By 2006 outrunner motors and lipo batteries had largely solved the thrust to weight problems so I knew a quadrotor was feasable. It seemed like a no-brainer to replace the mechanical complexity of a traditional helicopter rotor head with a microcontroller and piezo gyros but I was frustrated by the lack of suitable tractor/pusher propeller sets.
Some of the first multirotor aircraft started to appear in the news but the first commercial units were extremely expensive. In 2009 I purchased a few inexpensive gyros from Hobbyking in preparation to build my own multirotor controller but almost immediately discovered there were brilliant folks around the world with the same idea. KK multicopter, Arducopter and MultiWii were rapidly refining firmware and taking advantage of increasingly accurate sensors. The open source projects benefit from the synergy of enthusiasts around the world as they design, develop and test new hardware and software at a rapid rate. These systems can do things that would have been considered magic just a few years ago.
In 2010 the multirotor craze really started to pick up worldwide. I built my first quadrotor using the APM 1 in the fall of 2010. To date I have built eight Arducopter quadrotors, three MultiWii quadrotors and two MultiWii tri-rotors.
APM 1.0 Turnigy 2217 motors Tupperware cover (2010)
One of 3 identical multiwii frames.
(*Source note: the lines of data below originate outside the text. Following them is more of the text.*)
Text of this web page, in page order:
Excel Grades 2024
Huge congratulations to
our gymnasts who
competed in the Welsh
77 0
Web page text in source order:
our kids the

Aluminum arms from Lowes, RC timer 2836 motors (2010)
Bio: Glenn Anderson
Glenn has been fascinated by anything that flies for his entire life. He started by building kites, model rockets and control line airplanes and has been flying RC airplanes since 1976. Glenn enjoys designing and working with electronics and microcontrollers. Glenn is a registered PE (electrical) in Kentucky. Glenn graduated from the University of Kentucky in 1986 with a BSEE and currently works for the Kentucky Transportation Cabinet. Glenn retired from state government in 2010 but returned in 2011 to provide assistance with software and hardware systems. Glenn started New Perspective Aerial Photography in 1994 as a side business.
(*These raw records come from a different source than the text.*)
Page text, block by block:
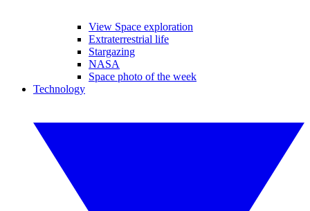
View Space exploration
Extraterrestrial life
Stargazing
NASA
Space photo of the week
Technology

Glenn is the sole designer, developer and software supporter for the following systems in use by the KY Transportation Cabinet:
- Roadway Weather Information System (RWIS) – 1999
- Statewide Traffic Signal SCADA System – 2002
- GPS based travel time data collection and analysis – 2006
- Automated traffic signal controller testing and recording device – 2010
- Statewide Bluetooth travel time monitoring system – 2011
Glenn has developed automated test equipment, firmware, hardware, plans and specifications since 1986. He has experience with 8051, PIC, Rabbit and Arduino. Glenn has developed code in assembly, C and has 14 years of extensive experience in LabVIEW. Glenn has designed printed circuit boards using Eagle CAD software. Glenn has years of experience in wireless spread spectrum data and was possibly the first person to utilize this technology for traffic signal communications in 1988.
Glenn currently works for the Kentucky Department of Aviation as UAS Engineer and assists agencies in safely and legally operating UAS for a variety of applications.
Glenn enjoys working on old cars, fishing, welding, building tiny travel trailers, gardening and designing things that fly.